The Streaming Join node joins two streaming sources, or a streaming source and a batch source, allowing you to combine fields from two separate data stores to create a new sheet made of rows where related fields are matched.
The first data set (left) must be a streaming data source. The second data set (right) can be either a streaming data source or a batch data source. The combined output is always a streaming data set.
To perform a successful Join, the two chosen fields must be related.
The Streaming Join node allows three join types:
Inner
Only creates a row if the left field value has a matching field value on the right.
Left outer
Creates rows for every left field value and joins any matching right field values. Does not include right field values without a matching left field value.
Right outer
Creates rows for every right field value and joins any matching left field values. Does not include left field values without a matching right field value.
Example
The first data set (left) contains order transactions from a streaming data source:
AccountIDint | Datedate | Itemstring |
---|---|---|
1000101 | 2016-01-01 | Tea |
1000102 | 2016-01-01 | Coffee |
1000103 | 2016-01-01 | Scone |
1000104 | 2016-01-02 | Water |
1000105 | 2016-01-12 | Tea |
The second data set (right) contains customer information from a batch data source:
AccountIDint | Namestring | Addressstring |
---|---|---|
1000101 | MARCIA SIDONY | "10 Rose Lane, Springfield" |
1000102 | DAVE THURSTAN | "73 Gorham Street, Boston" |
1000103 | ALEXANDRA GILLIAN | "7 James Street, Florida" |
1000104 | HALEY JANNA | "78 Summer Way, Denver" |
You want to join these two data sets to see if there are any transactions that are not associated with a customer, and any customers who have not made any transactions. The input field AccountID
is common to both data sets, so you can use this field to join them (note that even if the names of the input fields did not match, if the contents of the fields are similar they can still be used to join).
The following table shows the combined output data (streaming):
AccountID | Date | Item | Name | Address |
---|---|---|---|---|
1000101 | 2016-01-01 | Tea | MARCIA SIDONY | 10 Rose Lane, Springfield |
1000102 | 2016-01-01 | Coffee | DAVE THURSTAN | 73 Gorham Street, Boston |
1000103 | 2016-01-01 | Scone | ALEXANDRA GILLIAN | 7 James Street, Florida |
1000104 | 2016-01-02 | Water | HALEY JANNA | 78 Summer Way, Denver |
Properties
Display Name
Specify the name of the node that is displayed on the Analysis Designer canvas.

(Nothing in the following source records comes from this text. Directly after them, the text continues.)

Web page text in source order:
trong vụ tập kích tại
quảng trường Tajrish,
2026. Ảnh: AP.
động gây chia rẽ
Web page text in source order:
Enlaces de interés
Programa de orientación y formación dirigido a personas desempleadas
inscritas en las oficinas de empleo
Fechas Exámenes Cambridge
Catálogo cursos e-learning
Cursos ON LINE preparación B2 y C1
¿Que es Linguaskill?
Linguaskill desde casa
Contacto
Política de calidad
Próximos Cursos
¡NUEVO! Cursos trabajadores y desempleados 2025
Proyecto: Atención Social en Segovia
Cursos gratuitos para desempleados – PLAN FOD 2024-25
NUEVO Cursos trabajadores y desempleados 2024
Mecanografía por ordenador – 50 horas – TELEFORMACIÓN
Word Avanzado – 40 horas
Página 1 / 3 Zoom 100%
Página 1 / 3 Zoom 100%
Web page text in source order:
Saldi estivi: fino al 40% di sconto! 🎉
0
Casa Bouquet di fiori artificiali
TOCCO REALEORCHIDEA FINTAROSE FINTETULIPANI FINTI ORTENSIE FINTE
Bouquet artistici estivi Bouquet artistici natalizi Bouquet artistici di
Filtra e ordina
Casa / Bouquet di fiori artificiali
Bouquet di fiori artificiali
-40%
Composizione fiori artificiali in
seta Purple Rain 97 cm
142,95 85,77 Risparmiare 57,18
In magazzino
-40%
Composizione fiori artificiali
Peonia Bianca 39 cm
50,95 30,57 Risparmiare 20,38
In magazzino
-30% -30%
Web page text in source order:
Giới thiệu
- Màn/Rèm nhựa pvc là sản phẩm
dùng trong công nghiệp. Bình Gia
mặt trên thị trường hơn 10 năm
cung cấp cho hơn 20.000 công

The default value is Streaming Join.
Join Type
Select a join type. Choose from:
- Inner
- Left outer
- Right outer
The default value is Left outer.
Source Configuration
Optionally click the Source Configuration button if you want to configure watermark settings.

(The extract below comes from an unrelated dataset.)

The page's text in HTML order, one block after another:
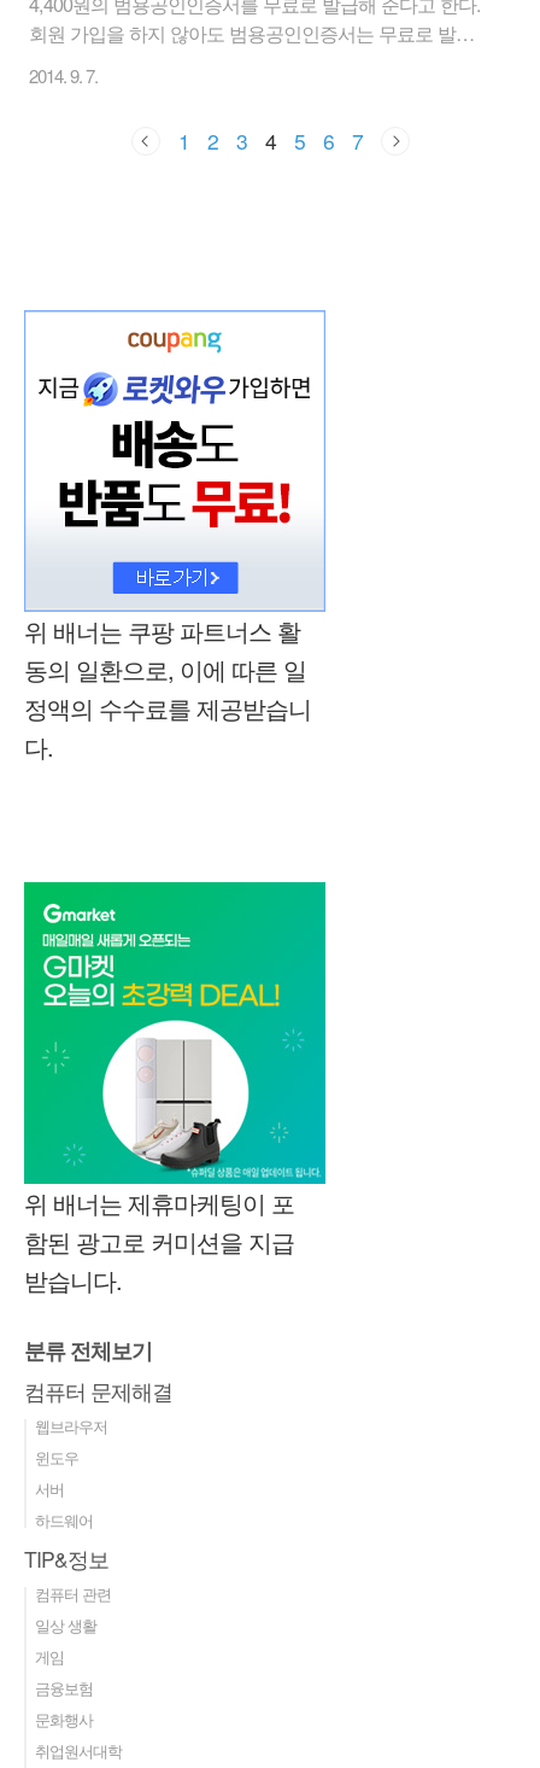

- In the Join Sources dialog, click the Configure button to specify watermark settings for the left or right inputs.
- Select a datetime field in the Watermark Time Field property.
- Specify the number of seconds to wait for late events in the Watermark Window Threshold property.
Note that if you specify a value for one of the watermark properties, the other is also required.
Click Save to close the Configure dialog, then click Save on the Join Sources dialog when you have finished editing both inputs.
Join Fields
Click the Add Field button to specify the left and right input fields on which you want to base the join, then click Update. The selected fields must be related to perform a successful join.
Click Advanced to specify additional non-equality joining criteria. The system shows any advanced criteria in the text box below the Advanced button.
Output Fields
Select the fields that you want to include in the output.